The state Parole Board said Friday that it would comply with the court order, and that the parole eligibility hearings at issue in the matter would not go forward.

Until the rule was blocked, some prisoners previously ordered to serve out life sentences were scheduled to receive another parole eligibility hearing as early as next month, Cameron's office said.

They included a man responsible for the murder and kidnapping of two high school students, a woman responsible for murdering her 10-year-old stepson, a man who killed two teens on their first date and a man responsible for kidnapping, sexually assaulting and killing a college student, the attorney general's office said.

The restraining order was the first step requested by Cameron and Steele in challenging the rule. They filed a lawsuit last week in Laurel County Circuit Court asking that the policy be invalidated, claiming it violates state law and Kentucky's constitution.
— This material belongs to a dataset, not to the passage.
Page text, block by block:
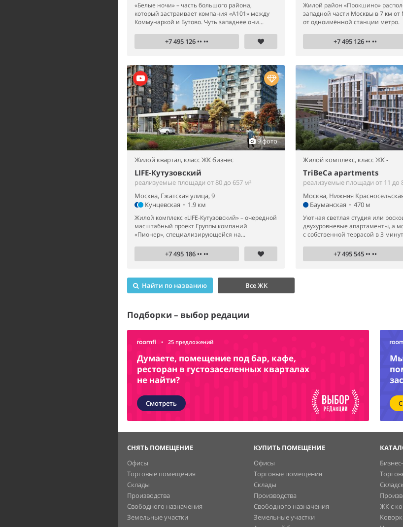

The suit takes aim at the rule limiting the parole board’s ability to order a prisoner to serve out a life sentence at an initial parole eligibility hearing. Allowing new parole hearings would subject the victims’ families to reliving the crimes, Cameron and Steele said.

“When victims are finally told that those responsible for carrying out a crime against their loved one will serve out their sentence, they feel like they can close out a painful chapter and start the healing process,” Steele said. “For a government agency to open it all back up, like the Parole Board did, is terrible.”

Cameron claims the parole board lacked the legal authority to issue the new directive this spring. Even if it did have the authority, the board failed to follow the administrative regulation process, which requires a review by state lawmakers and a public comment period, the lawsuit said.